Mercedes GUERRA - With regard to vessel preparation I use angioplasty balloons with low profile and I use progressively bigger diameters and 2 minutes for inflating. The initial evaluation is by angiography but in cases of a suspicion of dissections I review with IVUS. IVUS offers several aspects of the lesions, such as grade of calcification, dissections, diameters of lumen, but sometimes this can involve overtreatment.
In our current clinical practice we don´t use atherectomy or scoring balloons for preparing the vessels but I think the future will be the use of IVL in very heavy calcified lesions.
L’INTERVENTIONNEL
Treatment. For medium length lesion, what is your strategy between DES & DCB? For long lesions (>15cm), does it change? Do you have still any indication for bare metal stent? What is the place of self-expendable covered stents in your strategy? How do you treat re-stenosis? Any ongoing/future studies that would help clarify femoropopliteal treatment?
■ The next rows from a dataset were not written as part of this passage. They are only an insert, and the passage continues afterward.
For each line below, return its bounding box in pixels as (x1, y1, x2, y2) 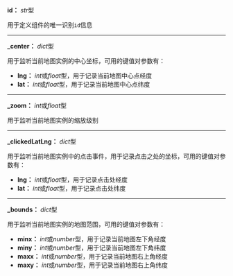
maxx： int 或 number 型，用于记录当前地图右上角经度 (17, 252, 168, 260)
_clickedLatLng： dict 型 (7, 137, 76, 146)
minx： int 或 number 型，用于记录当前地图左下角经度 (17, 235, 166, 243)
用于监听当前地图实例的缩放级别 (7, 117, 98, 124)
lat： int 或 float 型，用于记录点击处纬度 (17, 184, 126, 192)
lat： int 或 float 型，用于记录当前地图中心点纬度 (17, 80, 150, 88)
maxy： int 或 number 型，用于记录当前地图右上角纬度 (17, 261, 169, 269)
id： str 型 (7, 6, 35, 14)

Mercedes GUERRA - In our team we have very good results with DES, so for us we only apply the concept “leave nothing behind” in short lesions and in those we try with DCB. In lesions of more than 10mms and total occlusions I prefer to perform the treatment with EluviaTM Boston Scientific stent.
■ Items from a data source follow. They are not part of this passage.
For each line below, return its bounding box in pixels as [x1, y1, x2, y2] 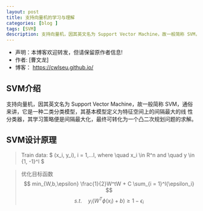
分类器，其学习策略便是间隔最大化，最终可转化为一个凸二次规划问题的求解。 [6, 115, 197, 123]
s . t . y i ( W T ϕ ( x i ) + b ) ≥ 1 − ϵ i [74, 196, 144, 206]
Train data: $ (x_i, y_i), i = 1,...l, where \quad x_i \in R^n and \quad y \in [21, 151, 195, 158]
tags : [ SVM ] [6, 25, 36, 32]
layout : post [6, 8, 39, 15]
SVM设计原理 [6, 135, 57, 145]
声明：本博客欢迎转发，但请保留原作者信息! [14, 49, 123, 56]
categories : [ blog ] [6, 20, 59, 26]

The use of bare metal stent is reserved as back-up for dissections after angioplasty with DCB.
Other options, such as of self-expandable covered stents, have been proposed but in my opinion the occlusion of collateral arteries is very relevant in these patients. If I have an unexpected rupture of the artery I use it, but in a past we found that this type of stent had a very low patency at the midterm in our series.
Re-stenosis is another frequent problem without good solutions at the moment, especially when it appears after the use of drug eluting devices. In our protocol, we indicate DCB for restenosis intrastent to avoid leaving more metal in the lumen of the artery. When the restenosis appears after angioplasty with DCB we do stenting. We select DES after 6 months of treatment with DCB and I put bare-metal stent when the time is shorter. The doubt is what is the best treatment for early re-stenosis intra DES but fortunately there are few cases, and we treat them with another DES.
L’INTERVENTIONNEL
Future and perspective. What are your thoughts on Limus technologies? BASIL BEST CLI have modified your strategy in CLTI patients? Any reactions about SPORTS?
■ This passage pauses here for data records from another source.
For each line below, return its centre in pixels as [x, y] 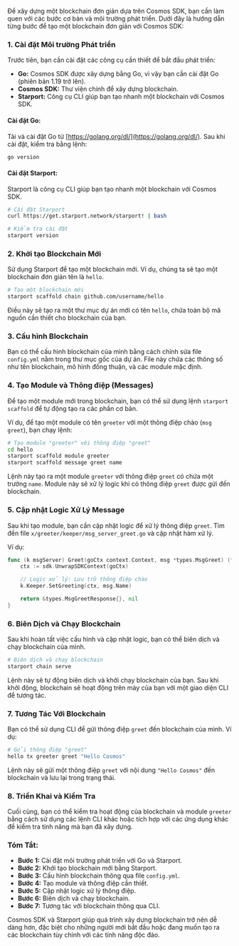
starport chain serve [39, 666]
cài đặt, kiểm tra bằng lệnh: [47, 144]
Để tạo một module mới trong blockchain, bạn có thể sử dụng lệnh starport [118, 401]
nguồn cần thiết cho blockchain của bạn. [67, 318]
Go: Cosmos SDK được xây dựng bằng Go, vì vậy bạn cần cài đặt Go [118, 74]
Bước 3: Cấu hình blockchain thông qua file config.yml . [99, 875]
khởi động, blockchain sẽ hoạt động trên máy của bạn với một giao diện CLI [118, 687]
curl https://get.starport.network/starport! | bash [87, 216]
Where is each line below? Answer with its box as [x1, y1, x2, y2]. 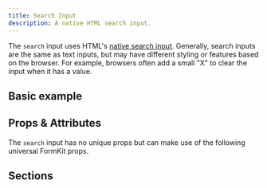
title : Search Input [8, 11, 77, 20]
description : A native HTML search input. [8, 19, 151, 27]
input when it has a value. [8, 66, 92, 76]
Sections [8, 169, 53, 183]
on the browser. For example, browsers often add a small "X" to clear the [8, 57, 248, 68]
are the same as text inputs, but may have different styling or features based [8, 49, 259, 59]
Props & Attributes [8, 116, 102, 130]
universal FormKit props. [8, 146, 89, 155]
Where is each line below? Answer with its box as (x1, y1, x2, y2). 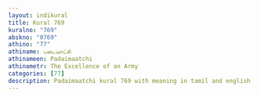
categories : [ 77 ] (8, 70, 65, 77)
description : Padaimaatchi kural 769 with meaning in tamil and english (8, 77, 251, 84)
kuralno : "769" (8, 26, 58, 34)
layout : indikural (8, 11, 68, 20)
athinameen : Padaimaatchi (8, 56, 93, 63)
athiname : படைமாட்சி (8, 48, 71, 56)
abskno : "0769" (8, 33, 58, 41)
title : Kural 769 (8, 19, 65, 27)

Mercedes GUERRA - New Limus technologies still haven´t demonstrated superior efficacy against paclitaxel. With similar patency results we need a complete platform of Limus devices to avoid mixing technologies because we have different diameters of Limus coated balloons but we lack the full range of stents with Limus to treat different lesions (Iliac and femoropopliteal or distal stenosis) at the same time in the limb.
After the results from BASIL2 and BEST-CLI trials appeared, our clinical practice was supported in reference to BEST-CLI results: When the patients are fit for open surgery and they have a suitable single great saphenous vein we prefer this as a first option. However we indicate endovascular treatment before we use a prosthetic conduit because we haven´t had the same results with both techniques against the results for cohort2 of BEST-CLI trials. Perhaps ours results were due to the fact that infra-popliteal lesions were involved in the vast majority of the critical ischemia cases, while the BEST -CLI included this lesions in only 53.2% of cases.
As I said we usually do DES in long lesions and long total occlusion for the superficial femoral artery. We call this type lesions “ELUVIA lesions”. This had been our current clinical practice from 2016, even against other current opinions. Therefore, SPORTS trial serves to support this position of our department over time.